Dunnington might not be the darling of Intel marketing, but the chip itself is a very aggressive statement: let us "Bulldoze" AMD out of the quad socket market with a truly gigantic chip that only Intel can produce without losing money. Intel is probably - courtesy of the impressive ultra low leakage 45nm high-K process technology - the only one capable of producing large quantities of CPUs containing 1.9 billion transistors, resulting in an enormous die size of 503 mm2. That is almost twice the size of AMD's upcoming 45nm quad-core CPU Shanghai. Even IBM's flagship POWER6 processor (up to 4.7GHz) is only 341 mm2 and only has 790 million transistors.
| Processor Size and Technology Comparison | ||||
| CPU | transistors count (million) | Process | Die Size | Cores |
| Intel Dunnington | 1900 | 45 nm | 503 | 6 |
| Intel Nehalem | 731 | 45 nm | 265 | 4 |
| AMD Shanghai | 705 | 45 nm | 263 | 4 |
| AMD Barcelona | 463 | 65 nm | 283 | 4 |
| Intel Tigerton | 2 x 291 = 582 | 65 nm | 2 x 143 = 286 | 4 |
| Intel Harpertown | 2 x 410 = 820 | 45 nm | 2 x 107 = 214 | 4 |
The huge, somewhat irregular die - notice how the two cores in the top right corner are further away from the L3 cache than the other four - raises some questions. Such an irregular die could introduce extra wire delays, reducing the clock speed somewhat. Why did Intel not choose to go for an 8-core design? The basic explanation that Patrick Gelsinger, General Manager of Intel's Digital Enterprise Group, gave was that simulations showed that a 6-core with 16MB L3 outperformed 8-core with a smaller L3 in the applications that matter the most in the 4S/8S socket space.
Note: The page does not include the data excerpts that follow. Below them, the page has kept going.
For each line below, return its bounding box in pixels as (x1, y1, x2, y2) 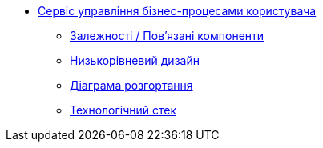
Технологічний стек (70, 103, 176, 117)
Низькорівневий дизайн (70, 54, 200, 67)
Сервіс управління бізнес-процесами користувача (38, 4, 317, 18)
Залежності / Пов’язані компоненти (70, 29, 264, 42)
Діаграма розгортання (70, 78, 193, 92)
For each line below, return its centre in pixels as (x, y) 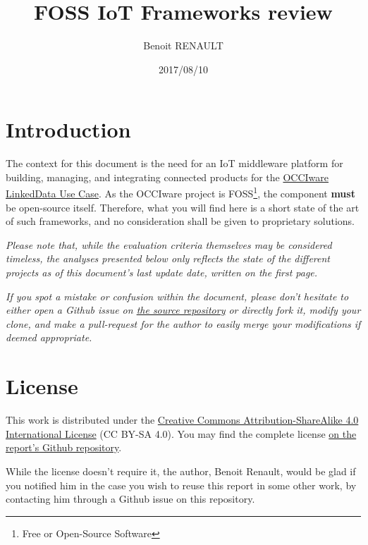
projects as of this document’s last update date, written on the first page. (162, 272)
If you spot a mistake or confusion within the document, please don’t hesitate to (177, 296)
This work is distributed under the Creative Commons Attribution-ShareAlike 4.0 (182, 420)
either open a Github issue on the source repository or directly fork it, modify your (183, 310)
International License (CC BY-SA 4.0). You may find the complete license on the (181, 433)
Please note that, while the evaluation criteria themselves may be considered (169, 244)
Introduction (68, 129)
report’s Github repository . (64, 447)

TDP was probably the most important constraint that determined the choice of six cores, since core logic consumes a lot more power than cache. An 8-core design would make it necessary to reduce the clock speed too much. Even at 65nm, Intel was already capable of producing caches that needed less than 1W/MB, so we can assume that the 16MB cache consumes around 16W or less. That leaves more than 100W for the six cores, which allows decent clock speeds at very acceptable TDPs as you can see in the table below.
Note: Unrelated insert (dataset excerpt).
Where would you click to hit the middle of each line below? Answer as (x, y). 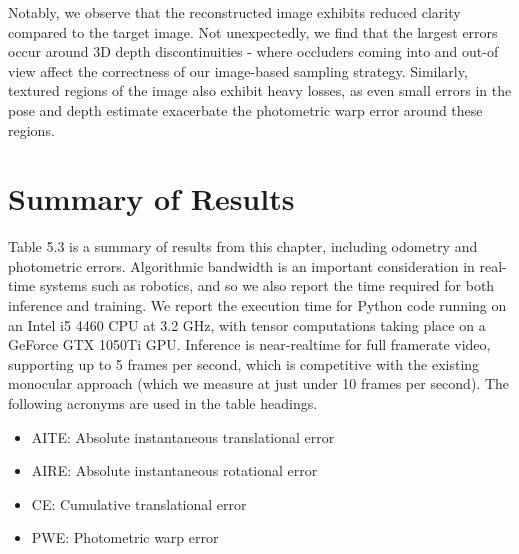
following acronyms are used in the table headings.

| Processor Speed and Cache Comparison | |||||
| Xeon model | Speed (GHz) | Cores | L2 Cache (MB) | L3 Cache (MB) | TDP (W) |
| X7460 | 2.66 | 6 | 3x3 | 16 | 130 |
| E7450 | 2.4 | 6 | 3x3 | 12 | 90 |
| X7350 | 2.93 | 4 | 2x4 | 0 | 130 |
| E7440 | 2.4 | 4 | 2x3 | 12 | 90 |
| E7340 | 2.4 | 4 | 2x4 | 0 | 80 |
| E7330 | 2.4 | 4 | 2x4 | 0 | 80 |
| E7430 | 2.13 | 4 | 2x3 | 12 | 90 |
| E7420 | 2.13 | 4 | 2x3 | 8 | 90 |
| L7455 | 2.13 | 6 | 3x3 | 12 | 65 |
| L7445 | 2.13 | 4 | 2x3 | 12 | 50 |
The other side of the coin is that Dunnington probably uses an L3 cache that runs at half the clock speed of the cores. We recorded a 103 cycle latency, measured with a 2.66GHz CPU (39 ns), for the L3 cache.

In comparison, the - admittedly much smaller - L3 cache of the quad-core Opteron needs 48 cycles (using a 2.5GHz chip, or 19 ns). The L3 cache is about half as fast as the one found in the Barcelona core, so the L3 is a compromise where the engineers traded in speed for size and power consumption.